Assignment:
Once you find the line with "Product Code: 20212544 [127, 170]" in the entries below, return exactly every line from it through the line with "In Stock [155, 152]".

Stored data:

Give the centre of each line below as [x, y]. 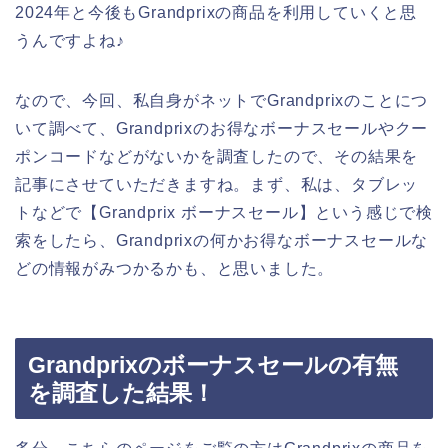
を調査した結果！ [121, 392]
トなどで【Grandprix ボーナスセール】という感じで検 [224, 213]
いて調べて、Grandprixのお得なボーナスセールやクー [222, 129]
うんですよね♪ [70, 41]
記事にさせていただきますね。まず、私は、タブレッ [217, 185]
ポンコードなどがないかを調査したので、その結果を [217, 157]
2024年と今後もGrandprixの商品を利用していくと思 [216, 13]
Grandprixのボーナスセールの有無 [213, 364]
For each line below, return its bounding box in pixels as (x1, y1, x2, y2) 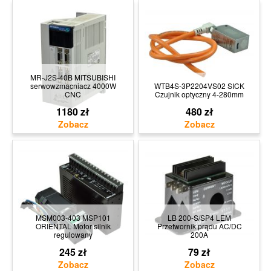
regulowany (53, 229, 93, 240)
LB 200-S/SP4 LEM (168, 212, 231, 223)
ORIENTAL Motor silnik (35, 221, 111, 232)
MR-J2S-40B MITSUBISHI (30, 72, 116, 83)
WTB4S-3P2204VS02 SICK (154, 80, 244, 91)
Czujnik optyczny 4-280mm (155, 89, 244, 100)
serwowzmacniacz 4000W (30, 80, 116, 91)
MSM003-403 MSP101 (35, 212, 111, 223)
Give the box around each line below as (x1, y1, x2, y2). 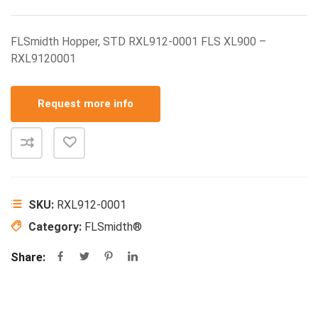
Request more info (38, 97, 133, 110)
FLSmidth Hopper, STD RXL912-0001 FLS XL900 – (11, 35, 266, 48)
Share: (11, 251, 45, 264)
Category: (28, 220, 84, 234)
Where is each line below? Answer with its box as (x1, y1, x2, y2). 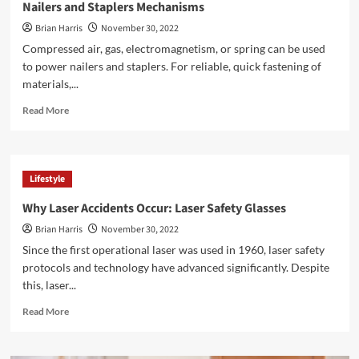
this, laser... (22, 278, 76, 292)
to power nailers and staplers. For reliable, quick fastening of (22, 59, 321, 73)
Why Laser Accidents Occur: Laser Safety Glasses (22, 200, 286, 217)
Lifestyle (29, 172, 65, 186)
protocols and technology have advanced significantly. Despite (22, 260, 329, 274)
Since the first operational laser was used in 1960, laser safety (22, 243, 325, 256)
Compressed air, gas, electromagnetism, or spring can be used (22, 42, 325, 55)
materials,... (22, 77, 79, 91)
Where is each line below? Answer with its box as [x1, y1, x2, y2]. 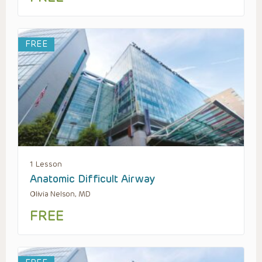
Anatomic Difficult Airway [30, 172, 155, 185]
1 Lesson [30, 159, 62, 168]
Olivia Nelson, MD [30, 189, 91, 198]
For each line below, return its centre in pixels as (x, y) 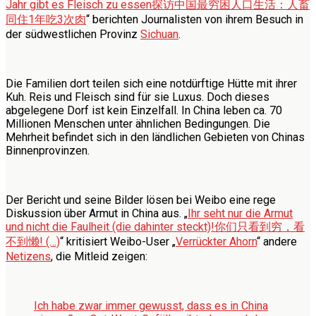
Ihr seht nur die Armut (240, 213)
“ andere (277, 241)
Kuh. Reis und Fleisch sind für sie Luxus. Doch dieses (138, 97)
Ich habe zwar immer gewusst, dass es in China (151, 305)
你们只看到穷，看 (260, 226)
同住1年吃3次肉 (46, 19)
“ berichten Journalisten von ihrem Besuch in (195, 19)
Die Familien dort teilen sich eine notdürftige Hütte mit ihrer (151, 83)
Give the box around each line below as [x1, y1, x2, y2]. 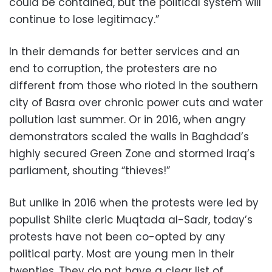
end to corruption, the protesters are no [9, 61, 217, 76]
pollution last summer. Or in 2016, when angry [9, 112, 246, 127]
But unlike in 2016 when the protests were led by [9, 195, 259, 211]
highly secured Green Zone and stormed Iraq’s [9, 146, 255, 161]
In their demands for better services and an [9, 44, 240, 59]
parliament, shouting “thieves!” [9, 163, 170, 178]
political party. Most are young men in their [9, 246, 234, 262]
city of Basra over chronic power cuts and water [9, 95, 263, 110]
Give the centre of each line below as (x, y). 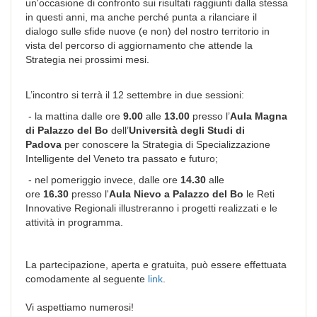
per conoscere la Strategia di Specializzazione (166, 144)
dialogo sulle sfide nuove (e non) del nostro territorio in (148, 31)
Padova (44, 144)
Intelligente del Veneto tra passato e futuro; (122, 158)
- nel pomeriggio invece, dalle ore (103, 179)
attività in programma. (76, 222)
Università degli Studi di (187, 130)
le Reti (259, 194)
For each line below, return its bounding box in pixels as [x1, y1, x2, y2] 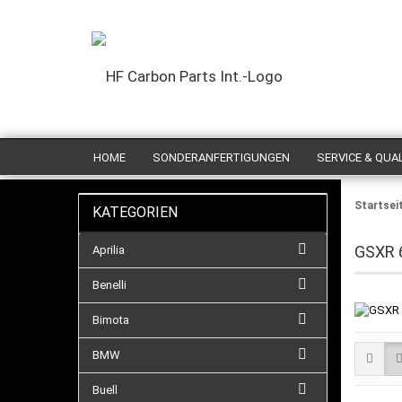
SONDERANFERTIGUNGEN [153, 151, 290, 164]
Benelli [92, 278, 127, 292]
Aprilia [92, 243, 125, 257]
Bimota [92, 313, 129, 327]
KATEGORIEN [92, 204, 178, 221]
--
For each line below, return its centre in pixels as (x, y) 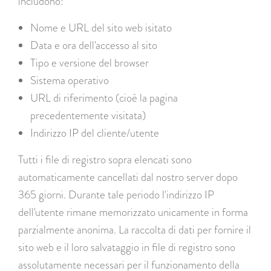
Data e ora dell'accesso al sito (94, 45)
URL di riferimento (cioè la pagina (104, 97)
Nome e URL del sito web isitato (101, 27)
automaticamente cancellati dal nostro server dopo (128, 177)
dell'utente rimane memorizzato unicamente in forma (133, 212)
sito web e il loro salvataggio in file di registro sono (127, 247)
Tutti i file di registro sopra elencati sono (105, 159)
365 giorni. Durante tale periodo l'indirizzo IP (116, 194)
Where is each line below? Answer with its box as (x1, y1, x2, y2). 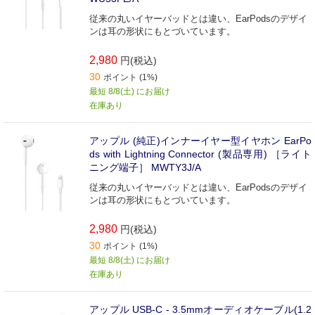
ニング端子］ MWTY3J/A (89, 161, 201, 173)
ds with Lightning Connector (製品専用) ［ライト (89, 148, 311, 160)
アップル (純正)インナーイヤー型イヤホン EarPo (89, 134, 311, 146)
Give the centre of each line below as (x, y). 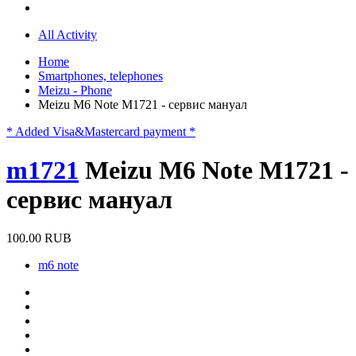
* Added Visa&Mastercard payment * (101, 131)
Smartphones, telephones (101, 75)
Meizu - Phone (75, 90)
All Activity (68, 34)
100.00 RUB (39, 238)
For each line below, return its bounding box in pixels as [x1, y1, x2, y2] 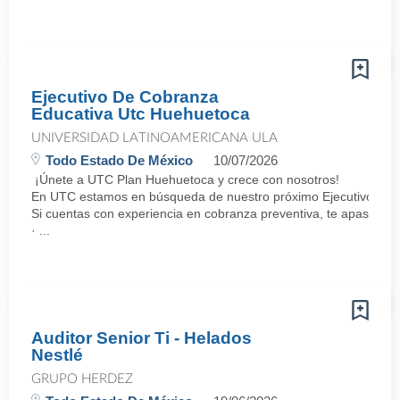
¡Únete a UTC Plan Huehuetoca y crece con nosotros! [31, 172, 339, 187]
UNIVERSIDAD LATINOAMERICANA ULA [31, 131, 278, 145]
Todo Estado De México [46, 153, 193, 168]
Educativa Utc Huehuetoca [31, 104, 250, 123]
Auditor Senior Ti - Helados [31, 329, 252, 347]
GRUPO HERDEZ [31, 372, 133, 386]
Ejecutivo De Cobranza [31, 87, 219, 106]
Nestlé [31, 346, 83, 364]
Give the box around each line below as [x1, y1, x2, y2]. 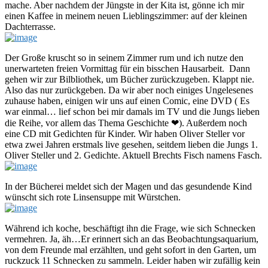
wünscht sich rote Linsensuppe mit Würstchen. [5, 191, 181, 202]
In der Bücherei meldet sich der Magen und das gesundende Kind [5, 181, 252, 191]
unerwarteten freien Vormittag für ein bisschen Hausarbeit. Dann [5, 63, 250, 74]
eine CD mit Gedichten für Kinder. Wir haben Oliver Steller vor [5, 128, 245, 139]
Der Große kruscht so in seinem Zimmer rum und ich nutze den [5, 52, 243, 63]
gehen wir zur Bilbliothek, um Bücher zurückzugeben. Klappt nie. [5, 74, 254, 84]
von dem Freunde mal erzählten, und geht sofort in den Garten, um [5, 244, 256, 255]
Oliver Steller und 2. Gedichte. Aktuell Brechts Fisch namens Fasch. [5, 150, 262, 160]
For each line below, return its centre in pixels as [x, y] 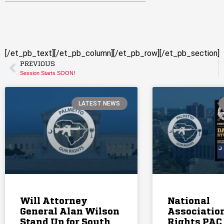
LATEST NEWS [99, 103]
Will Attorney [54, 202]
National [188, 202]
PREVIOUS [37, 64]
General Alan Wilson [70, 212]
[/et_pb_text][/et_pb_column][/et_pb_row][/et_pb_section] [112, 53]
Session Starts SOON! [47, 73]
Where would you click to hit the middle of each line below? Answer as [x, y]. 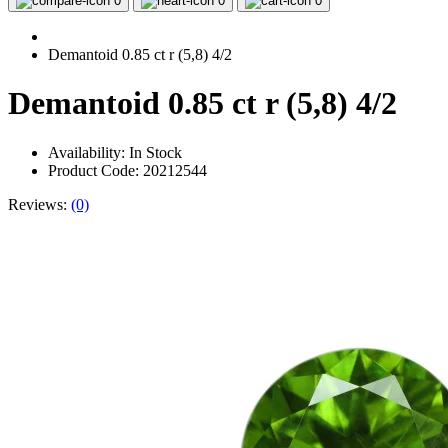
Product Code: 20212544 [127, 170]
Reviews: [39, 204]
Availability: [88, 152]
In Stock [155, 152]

Written response:
Product Code: 20212544 [127, 170]
Reviews: [39, 204]
Availability: [88, 152]
In Stock [155, 152]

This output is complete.